= Free amino nitrogen =

Measure

In brewing and winemaking, free amino nitrogen (FAN) is a measure of the concentration of individual amino acids and small peptides (one to three units) which can be utilized by yeast and wine yeast for cell growth and proliferation. Together with ammonia, FAN makes up the measurement of yeast assimilable nitrogen that can be measured prior to the start of fermentation.

The exact components of FAN will vary from the composition of the wort or grape must. In wine, all 21 amino acids can be found in trace amounts with arginine, proline and glutamine being the most abundant. However, as Saccharomyces cerevisiae, the primary yeast for both beer and wine, can not utilize proline in the anaerobic conditions of ethanol fermentation it is not included in FAN (and subsequently YAN) calculations.

==In winemaking==
The amount of FAN that winemakers will see in their grape depends on a number of components including grape variety, rootstock, vineyard soils and viticultural practices (such as the use of fertilizers and canopy management) as well as the climate conditions of particular vintages.
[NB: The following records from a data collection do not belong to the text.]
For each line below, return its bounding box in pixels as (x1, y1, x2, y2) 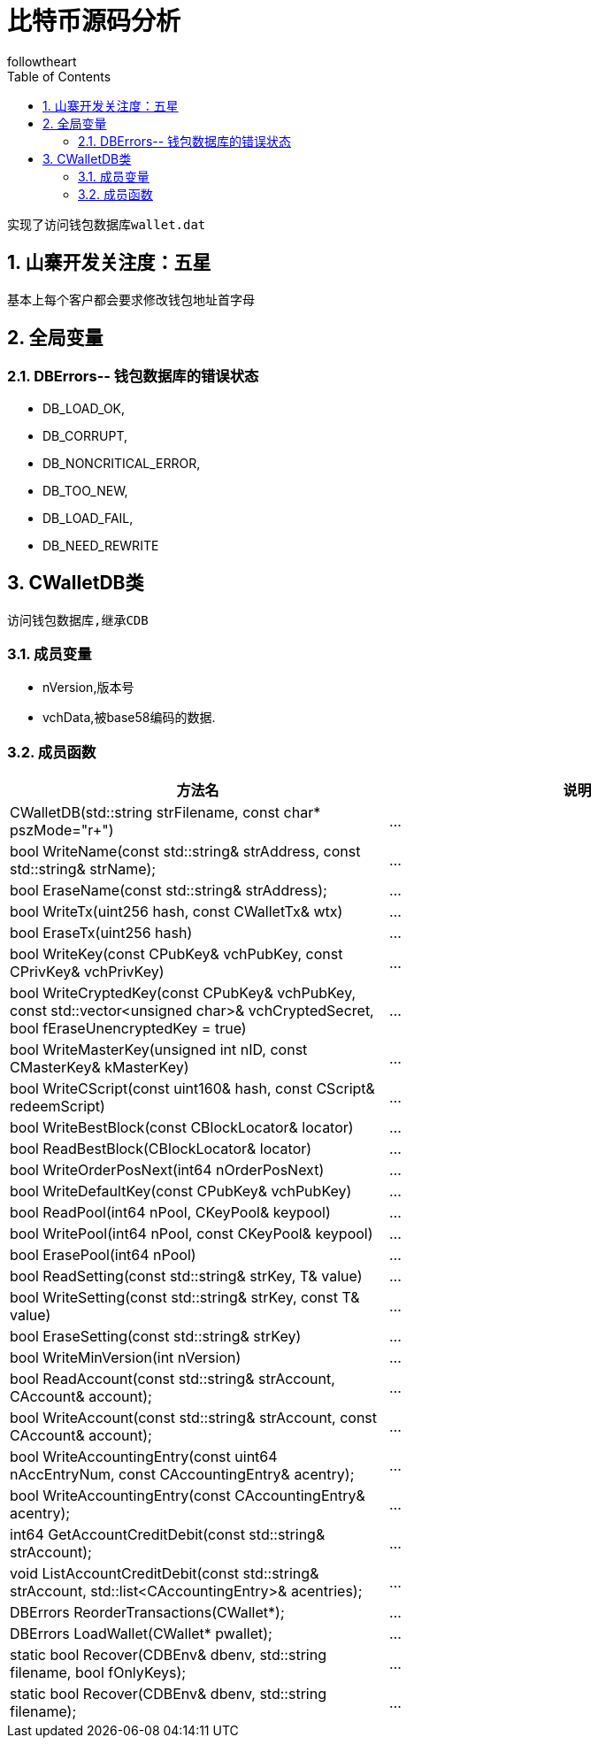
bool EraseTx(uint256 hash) (10, 924, 193, 942)
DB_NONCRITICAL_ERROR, (42, 455, 201, 471)
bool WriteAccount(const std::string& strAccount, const (10, 1409, 378, 1427)
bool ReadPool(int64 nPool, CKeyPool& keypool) (10, 1203, 331, 1222)
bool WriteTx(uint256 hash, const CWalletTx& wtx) (10, 903, 343, 921)
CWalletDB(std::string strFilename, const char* (10, 803, 321, 822)
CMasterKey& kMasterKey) (10, 1058, 189, 1077)
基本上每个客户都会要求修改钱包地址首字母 (7, 291, 255, 307)
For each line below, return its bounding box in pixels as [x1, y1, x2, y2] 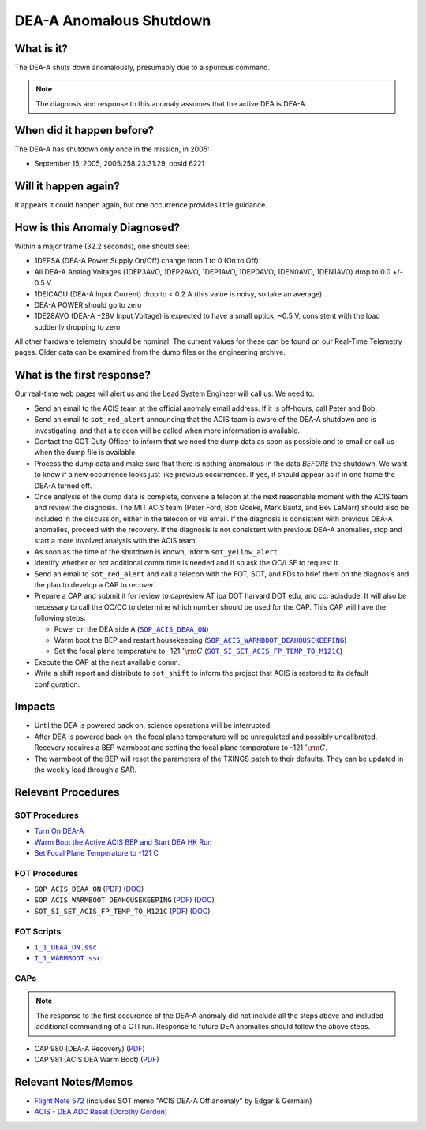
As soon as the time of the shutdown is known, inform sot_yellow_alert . [34, 546, 280, 556]
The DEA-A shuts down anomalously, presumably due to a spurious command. [14, 63, 271, 73]
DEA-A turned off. [34, 481, 92, 490]
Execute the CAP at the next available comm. [34, 657, 181, 666]
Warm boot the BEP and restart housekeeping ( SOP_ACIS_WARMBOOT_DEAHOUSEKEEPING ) [54, 635, 347, 644]
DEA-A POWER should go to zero [34, 300, 142, 309]
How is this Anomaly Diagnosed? [14, 221, 181, 234]
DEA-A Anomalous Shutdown [14, 12, 211, 29]
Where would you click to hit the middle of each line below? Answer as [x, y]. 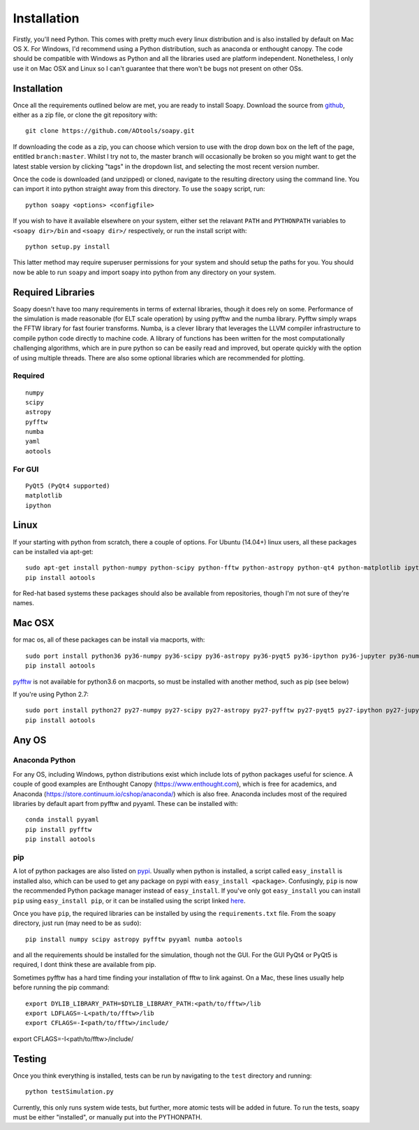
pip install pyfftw [59, 829]
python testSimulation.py [70, 1092]
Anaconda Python [44, 761]
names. [23, 603]
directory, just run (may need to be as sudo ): [77, 923]
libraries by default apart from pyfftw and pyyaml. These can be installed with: [125, 804]
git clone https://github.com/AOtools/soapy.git [110, 131]
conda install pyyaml [62, 820]
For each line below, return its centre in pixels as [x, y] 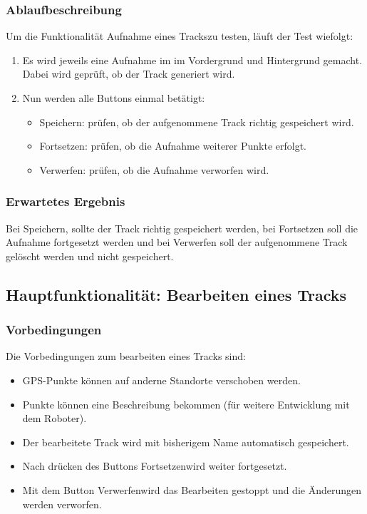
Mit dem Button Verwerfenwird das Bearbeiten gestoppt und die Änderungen [192, 489]
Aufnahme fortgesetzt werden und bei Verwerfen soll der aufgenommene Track [177, 242]
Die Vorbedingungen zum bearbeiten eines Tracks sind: [126, 356]
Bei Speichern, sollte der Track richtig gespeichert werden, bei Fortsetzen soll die [182, 228]
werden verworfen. [62, 504]
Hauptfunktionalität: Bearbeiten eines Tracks [176, 294]
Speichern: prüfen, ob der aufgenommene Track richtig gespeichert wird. [197, 122]
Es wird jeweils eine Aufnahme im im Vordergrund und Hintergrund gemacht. [192, 60]
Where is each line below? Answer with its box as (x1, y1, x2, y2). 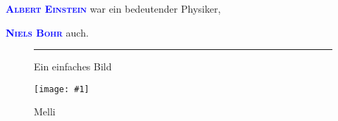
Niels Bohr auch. (6, 25, 89, 39)
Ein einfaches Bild (34, 59, 112, 74)
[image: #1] (34, 84, 89, 94)
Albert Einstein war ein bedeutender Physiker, (6, 1, 221, 15)
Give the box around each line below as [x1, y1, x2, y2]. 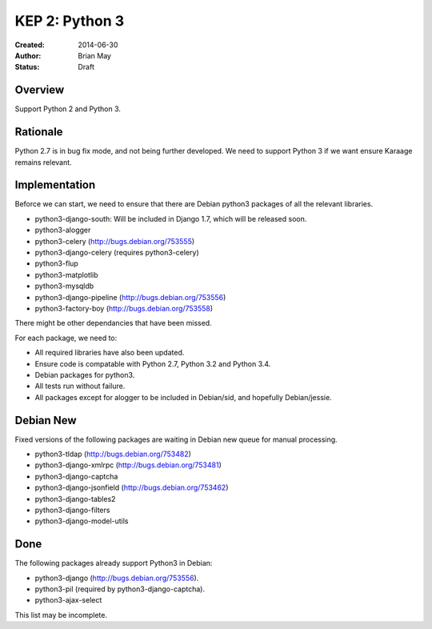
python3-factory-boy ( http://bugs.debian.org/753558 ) [34, 303, 214, 313]
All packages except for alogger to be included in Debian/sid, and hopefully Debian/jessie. [34, 392, 332, 402]
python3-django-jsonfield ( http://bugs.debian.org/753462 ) [34, 483, 229, 492]
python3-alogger [34, 225, 91, 235]
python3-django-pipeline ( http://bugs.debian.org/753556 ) [34, 292, 226, 302]
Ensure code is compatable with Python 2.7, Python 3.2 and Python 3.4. [34, 359, 271, 368]
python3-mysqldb [34, 281, 94, 291]
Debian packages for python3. [34, 370, 135, 379]
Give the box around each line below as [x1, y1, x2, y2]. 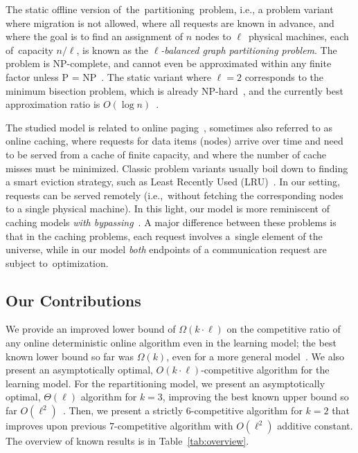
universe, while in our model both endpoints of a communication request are [6, 242, 327, 257]
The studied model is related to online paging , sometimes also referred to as [6, 120, 332, 134]
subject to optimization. [6, 255, 109, 270]
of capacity [6, 42, 53, 57]
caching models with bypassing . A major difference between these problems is [6, 214, 337, 229]
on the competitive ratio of [226, 322, 341, 336]
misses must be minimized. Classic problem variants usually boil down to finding [6, 160, 348, 175]
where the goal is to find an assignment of [6, 29, 184, 44]
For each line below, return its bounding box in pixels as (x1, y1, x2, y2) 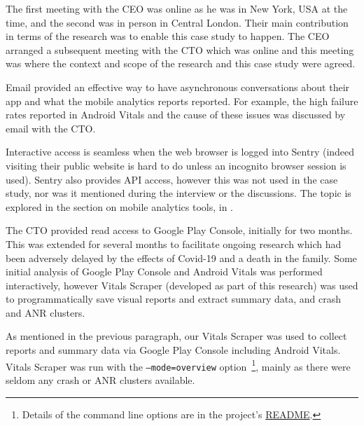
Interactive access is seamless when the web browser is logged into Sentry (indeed (6, 144, 355, 159)
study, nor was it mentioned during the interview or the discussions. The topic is (6, 186, 351, 200)
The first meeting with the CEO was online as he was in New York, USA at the (6, 1, 348, 15)
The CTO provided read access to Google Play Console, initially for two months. (6, 223, 353, 238)
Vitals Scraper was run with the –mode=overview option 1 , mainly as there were (6, 357, 351, 373)
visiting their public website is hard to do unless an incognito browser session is (6, 158, 346, 172)
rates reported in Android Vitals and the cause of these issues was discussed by (6, 107, 346, 122)
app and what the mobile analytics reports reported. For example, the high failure (6, 93, 358, 108)
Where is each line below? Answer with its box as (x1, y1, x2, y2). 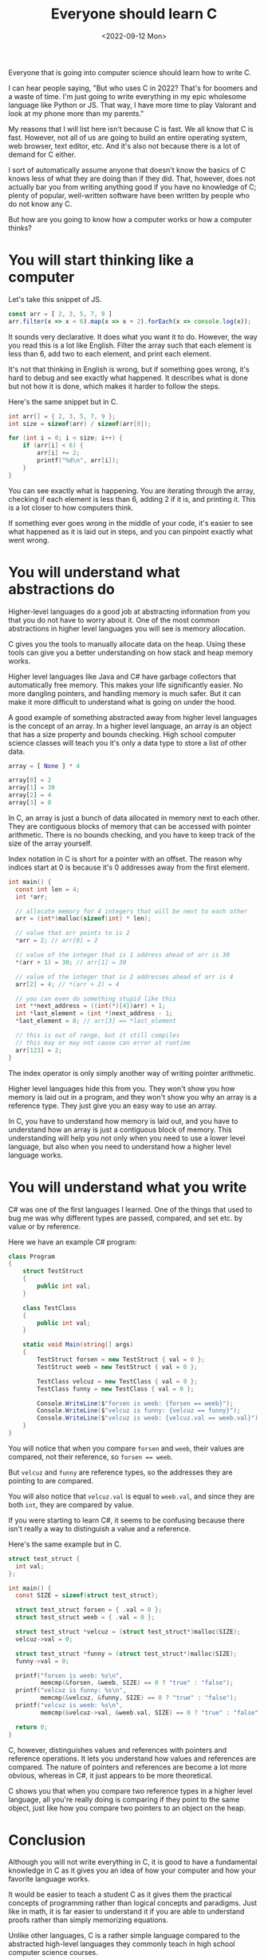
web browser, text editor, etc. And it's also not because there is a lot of (8, 141, 241, 150)
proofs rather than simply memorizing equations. (8, 1915, 169, 1925)
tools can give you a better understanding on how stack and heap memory (8, 647, 254, 657)
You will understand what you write (8, 1178, 247, 1196)
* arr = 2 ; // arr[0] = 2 (15, 937, 98, 945)
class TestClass (22, 1304, 77, 1312)
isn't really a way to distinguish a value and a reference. (8, 1523, 191, 1533)
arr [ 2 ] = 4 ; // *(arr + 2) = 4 (15, 980, 120, 988)
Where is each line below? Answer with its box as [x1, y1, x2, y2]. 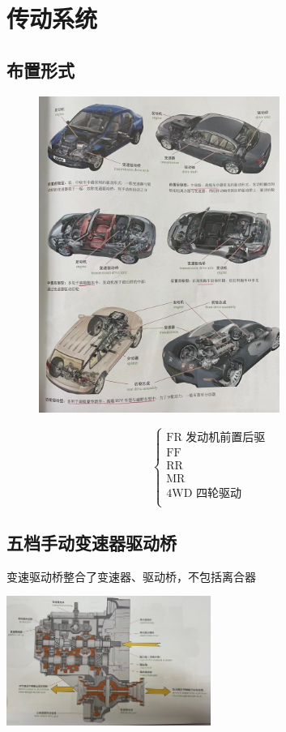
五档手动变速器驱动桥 [6, 529, 177, 554]
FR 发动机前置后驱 [166, 432, 266, 444]
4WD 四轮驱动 [166, 488, 242, 500]
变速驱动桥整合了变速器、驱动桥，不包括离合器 [6, 567, 256, 584]
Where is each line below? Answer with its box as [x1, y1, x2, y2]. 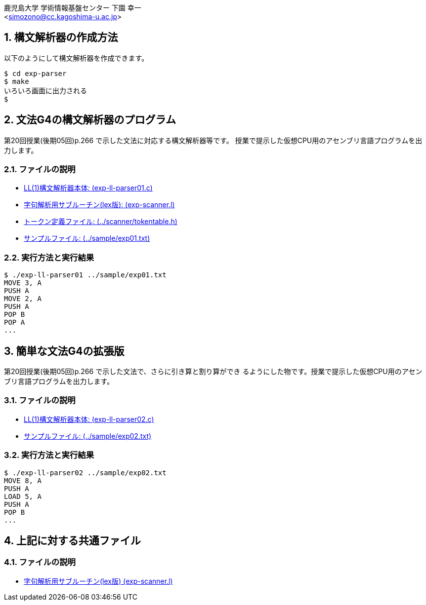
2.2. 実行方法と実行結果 [4, 252, 94, 263]
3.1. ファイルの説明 [4, 395, 76, 406]
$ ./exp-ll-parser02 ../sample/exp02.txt [4, 468, 167, 477]
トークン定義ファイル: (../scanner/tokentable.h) [24, 217, 177, 226]
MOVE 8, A [4, 476, 42, 485]
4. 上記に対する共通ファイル [4, 534, 141, 547]
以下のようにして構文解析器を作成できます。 [4, 53, 149, 62]
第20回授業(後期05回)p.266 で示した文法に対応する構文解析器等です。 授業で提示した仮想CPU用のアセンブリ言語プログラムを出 [4, 136, 423, 145]
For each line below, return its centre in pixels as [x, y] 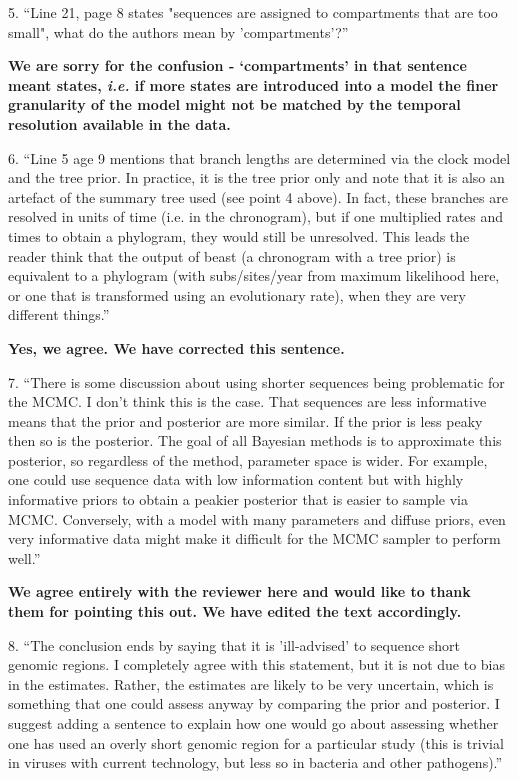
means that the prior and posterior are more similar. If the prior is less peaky [245, 420]
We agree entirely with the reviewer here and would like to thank [239, 591]
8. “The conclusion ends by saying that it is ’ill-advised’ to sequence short [234, 644]
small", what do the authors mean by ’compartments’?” [178, 31]
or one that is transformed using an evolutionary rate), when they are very [237, 294]
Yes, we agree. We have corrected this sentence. [176, 347]
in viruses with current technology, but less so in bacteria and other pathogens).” [255, 762]
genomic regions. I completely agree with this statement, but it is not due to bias [257, 664]
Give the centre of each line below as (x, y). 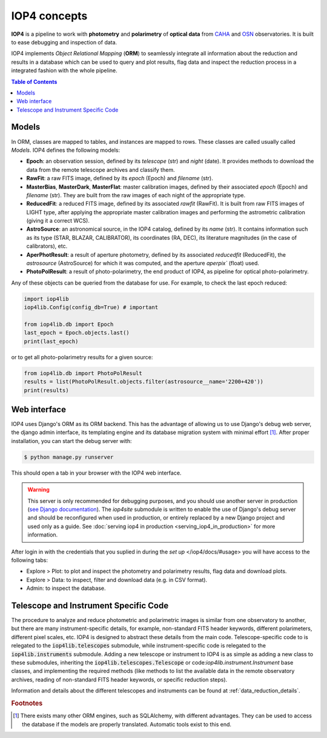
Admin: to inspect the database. (66, 588)
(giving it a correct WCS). (58, 221)
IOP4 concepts (49, 16)
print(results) (46, 390)
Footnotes (27, 703)
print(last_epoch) (51, 341)
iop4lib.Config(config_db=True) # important (91, 307)
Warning (38, 490)
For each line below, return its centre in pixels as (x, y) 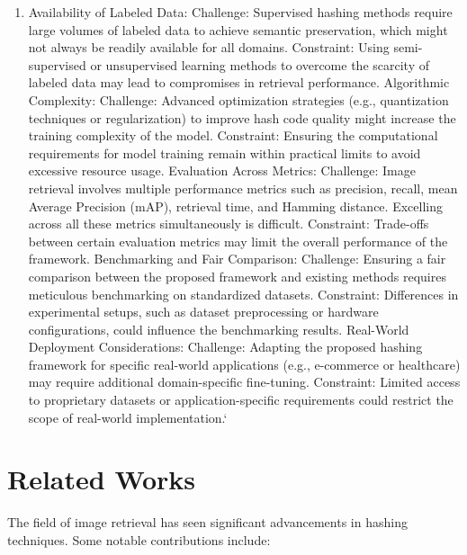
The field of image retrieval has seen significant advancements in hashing (207, 522)
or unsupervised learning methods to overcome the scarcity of (260, 64)
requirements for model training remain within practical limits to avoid (225, 152)
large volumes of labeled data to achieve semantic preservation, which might (238, 29)
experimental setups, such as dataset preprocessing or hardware (203, 312)
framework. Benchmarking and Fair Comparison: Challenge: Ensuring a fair (237, 259)
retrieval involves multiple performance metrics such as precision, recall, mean (243, 188)
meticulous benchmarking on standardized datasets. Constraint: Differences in (243, 294)
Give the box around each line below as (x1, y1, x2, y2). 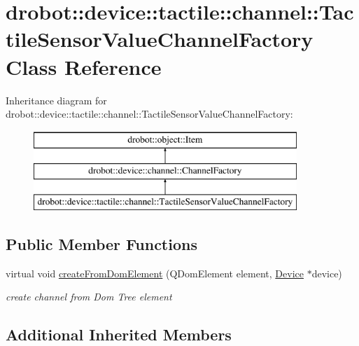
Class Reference (6, 52, 162, 81)
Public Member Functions (6, 233, 197, 255)
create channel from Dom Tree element (6, 289, 172, 304)
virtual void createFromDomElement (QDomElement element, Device (6, 265, 304, 280)
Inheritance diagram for (6, 92, 107, 107)
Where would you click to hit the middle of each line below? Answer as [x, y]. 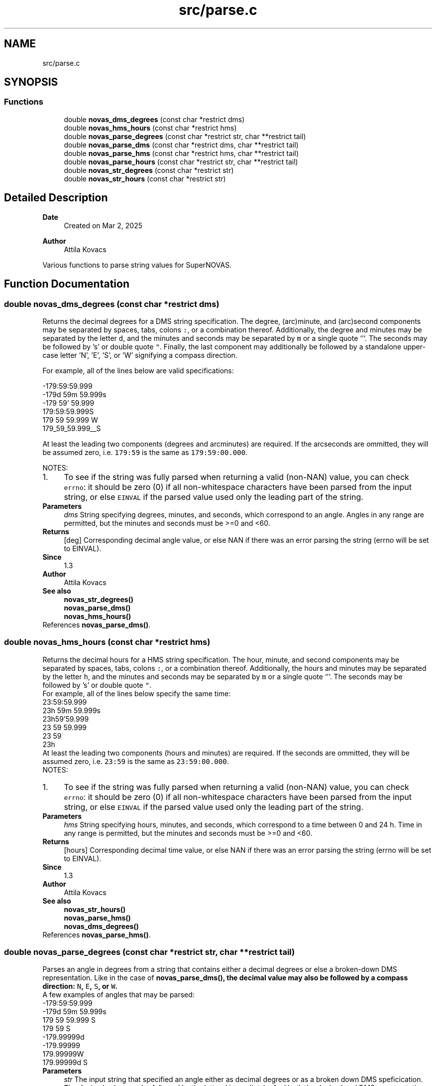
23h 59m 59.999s [71, 710]
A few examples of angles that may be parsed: [118, 995]
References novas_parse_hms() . [97, 934]
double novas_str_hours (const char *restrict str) [145, 178]
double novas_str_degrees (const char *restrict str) [149, 170]
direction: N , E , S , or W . [80, 986]
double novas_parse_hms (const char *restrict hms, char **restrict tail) [181, 153]
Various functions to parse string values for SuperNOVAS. [137, 265]
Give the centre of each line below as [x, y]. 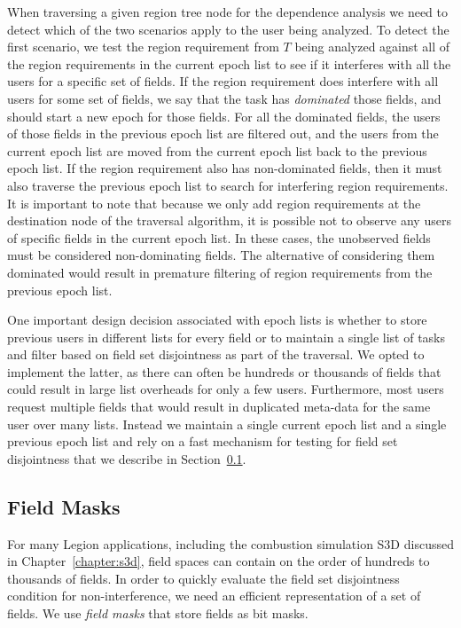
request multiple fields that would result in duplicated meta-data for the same [219, 407]
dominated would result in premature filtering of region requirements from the [220, 272]
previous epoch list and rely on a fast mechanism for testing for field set [203, 441]
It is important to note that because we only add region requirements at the [214, 203]
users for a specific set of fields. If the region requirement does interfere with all [223, 81]
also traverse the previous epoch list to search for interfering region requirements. [228, 185]
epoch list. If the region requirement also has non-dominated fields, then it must [225, 168]
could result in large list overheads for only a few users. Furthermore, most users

The typical wine grape will have anywhere from 22 to 1242 mg of nitrogen/liter derived from free amino acids.

==In brewing==
For vigorous fermentation, a sufficient quantity of FAN must be present in the wort. An excessive concentration in the wort is not desirable however, as this may cause the production of a significant quantity of fusel alcohols, or spoilage of the finished beer by other organisms.